Your LLM already knows most of its tools. Stop re-teaching it every request.
Every API request to Claude resends all tool definitions -- hundreds of tools, full JSON schemas, detailed descriptions. For a setup with 170+ MCP tools, that's ~26K tokens of redundant schema per request.
Text compression proxies (tamp, wet, squeezr) focus on compressing tool results. The real waste is tool definitions.
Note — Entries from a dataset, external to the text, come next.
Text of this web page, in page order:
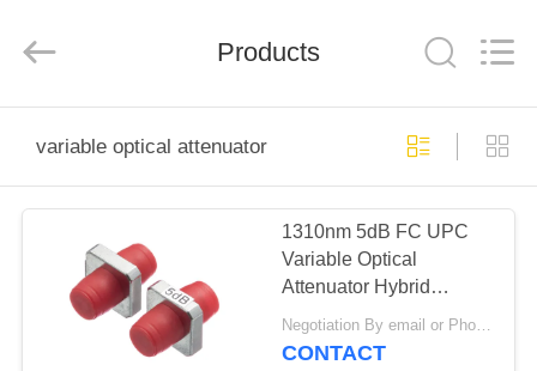
PRODUCTS
VIDEOS
Technology
Co.,Ltd.
Reserved.
Products
variable optical attenuator
1310nm 5dB FC UPC
Variable Optical
Attenuator Hybrid
Polarization Insensitive
Negotiation By email or Phone Call MOQ:MOQ Saying is 10pcs
CONTACT
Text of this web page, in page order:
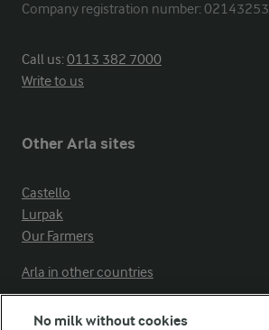
Company registration number: 02143253
Call us:0113 382 7000
Write to us
Other Arla sites
Castello
Lurpak
Our Farmers
Arla in other countries
No milk without cookies
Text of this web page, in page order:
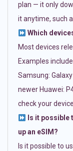
plan — it only
it anytime, such
Which
Most devices
Examples
Samsung:
newer Huawei:
check your
Is it possible
up an eSIM?
Is it possible to
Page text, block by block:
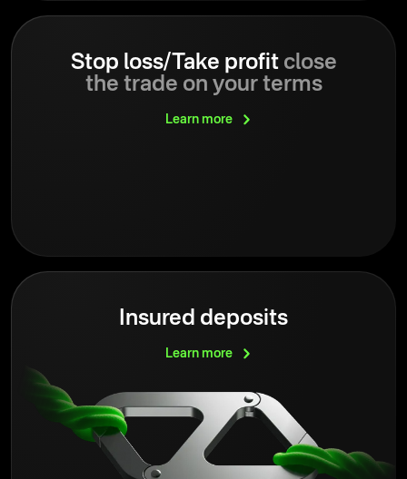
Stop loss/Take profitclose
the trade on your terms
Learn more
Insured deposits
Learn more
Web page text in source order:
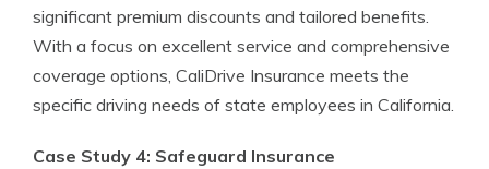
significant premium discounts and tailored benefits.
With a focus on excellent service and comprehensive
coverage options, CaliDrive Insurance meets the
specific driving needs of state employees in California.
Case Study 4: Safeguard Insurance
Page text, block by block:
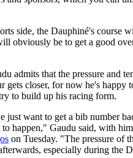
side, the Dauphiné's course
obviously be to get a good
admits that the pressure and
gets closer, for now he's happy
to build up his racing form.
just want to get a bib number
to happen," Gaudu said, with
on Tuesday. "The pressure of
especially during the
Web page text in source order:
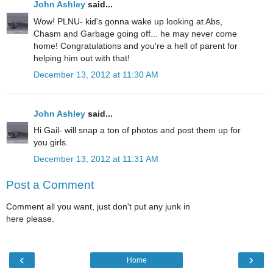
John Ashley said...
Wow! PLNU- kid's gonna wake up looking at Abs,
Chasm and Garbage going off... he may never come
home! Congratulations and you're a hell of parent for
helping him out with that!
December 13, 2012 at 11:30 AM
John Ashley said...
Hi Gail- will snap a ton of photos and post them up for
you girls.
December 13, 2012 at 11:31 AM
Post a Comment
Comment all you want, just don't put any junk in
here please.
‹ ›
Home
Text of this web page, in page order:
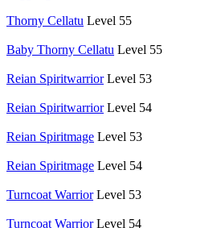
Thorny Cellatu Level 55
Baby Thorny Cellatu Level 55
Reian Spiritwarrior Level 53
Reian Spiritwarrior Level 54
Reian Spiritmage Level 53
Reian Spiritmage Level 54
Turncoat Warrior Level 53
Turncoat Warrior Level 54
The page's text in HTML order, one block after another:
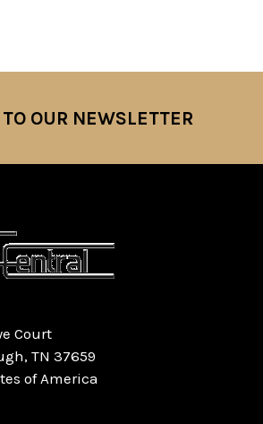
OUR NEWSLETTER
Court
TN 37659
of America

In our production workload with 170+ tools:
| Approach | Tokens saved |
|---|---|
| Text compression (results) | 8M |
| Schema compression (definitions) | 279M |
You're optimizing the wrong thing.
Methodology: Data collected over 8 days of real Claude Code usage (10,893 requests, 173 MCP tools). Token counting via
@anthropic-ai/tokenizer. The 8M text compression comparison comes from running the same traffic through tamp's text-only stages. Tool call counts, error rates, and state transitions from the self-learning state file (~/.latent-tools/state.json).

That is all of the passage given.